* WHAT YOU HAVE TO DO
Only the lines from the one bearing "Your favourite thing" through the end of the entries should be output, exactly as they stand, and pictures should be skipped.

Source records

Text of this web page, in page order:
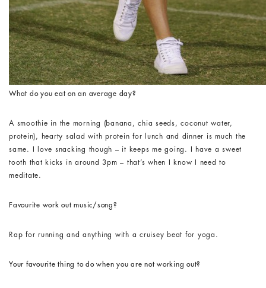
What do you eat on an average day?
A smoothie in the morning (banana, chia seeds, coconut water,
protein), hearty salad with protein for lunch and dinner is much the
same. I love snacking though – it keeps me going. I have a sweet
tooth that kicks in around 3pm – that’s when I know I need to
meditate.
Favourite work out music/song?
Rap for running and anything with a cruisey beat for yoga.
Your favourite thing to do when you are not working out?
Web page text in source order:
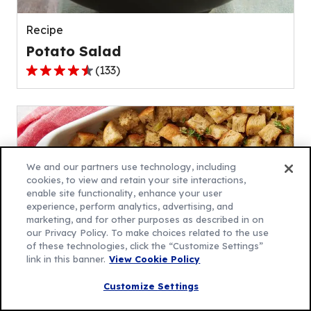
reviews.
Recipe
Potato Salad
4.5
of
5
stars,
average
rating
value
out
of
133
reviews.
(133)
We and our partners use technology, including
cookies, to view and retain your site interactions,
enable site functionality, enhance your user
experience, perform analytics, advertising, and
marketing, and for other purposes as described in on
our Privacy Policy. To make choices related to the use
of these technologies, click the “Customize Settings”
link in this banner. View Cookie Policy
Customize Settings
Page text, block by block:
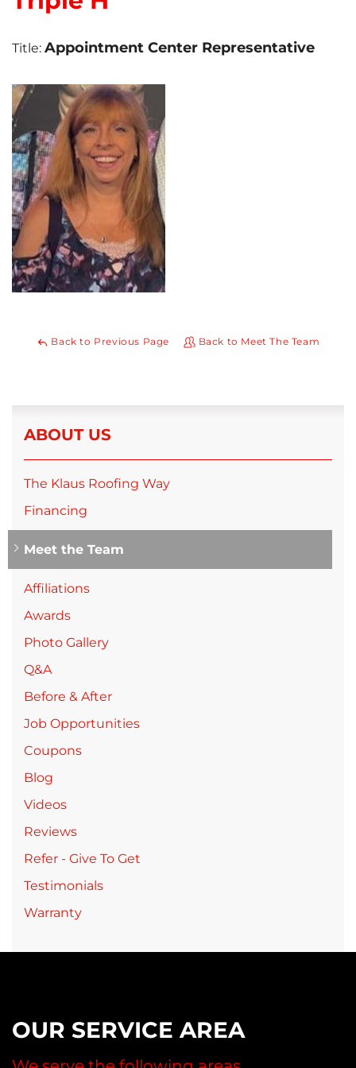
Gutter Installation
Gutter Guards
Seamless Aluminum Gutters
Title: Appointment Center Representative
Back to Previous Page Back to Meet The Team
ABOUT US
The Klaus Roofing Way
Financing
Meet the Team
Affiliations
Awards
Photo Gallery
Q&A
Before & After
Job Opportunities
Coupons
Blog
Videos
Reviews
Refer - Give To Get
Testimonials
Warranty
OUR SERVICE AREA
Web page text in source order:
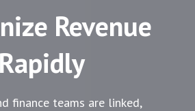
Revenue
Rapidly
finance teams are linked,
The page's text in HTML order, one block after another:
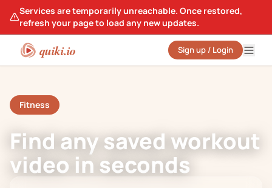
Services are temporarily unreachable. Once restored,
refresh your page to load any new updates.
quiki.io Sign up / Login
Fitness
Find any saved workout
video in seconds

* EXPECTED ANSWER
Your favourite thing to do when you are not working out?
Web page text in source order:
reviews.
Recipe
Potato Salad
4.5
of
5
stars,
average
rating
value
out
of
133
reviews.
(133)
We and our partners use technology, including
cookies, to view and retain your site interactions,
enable site functionality, enhance your user
experience, perform analytics, advertising, and
marketing, and for other purposes as described in on
our Privacy Policy. To make choices related to the use
of these technologies, click the “Customize Settings”
link in this banner. View Cookie Policy
Customize Settings
Page text, block by block:
Gutter Installation
Gutter Guards
Seamless Aluminum Gutters
Title: Appointment Center Representative
Back to Previous Page Back to Meet The Team
ABOUT US
The Klaus Roofing Way
Financing
Meet the Team
Affiliations
Awards
Photo Gallery
Q&A
Before & After
Job Opportunities
Coupons
Blog
Videos
Reviews
Refer - Give To Get
Testimonials
Warranty
OUR SERVICE AREA
Web page text in source order:
Revenue
Rapidly
finance teams are linked,
The page's text in HTML order, one block after another:
Services are temporarily unreachable. Once restored,
refresh your page to load any new updates.
quiki.io Sign up / Login
Fitness
Find any saved workout
video in seconds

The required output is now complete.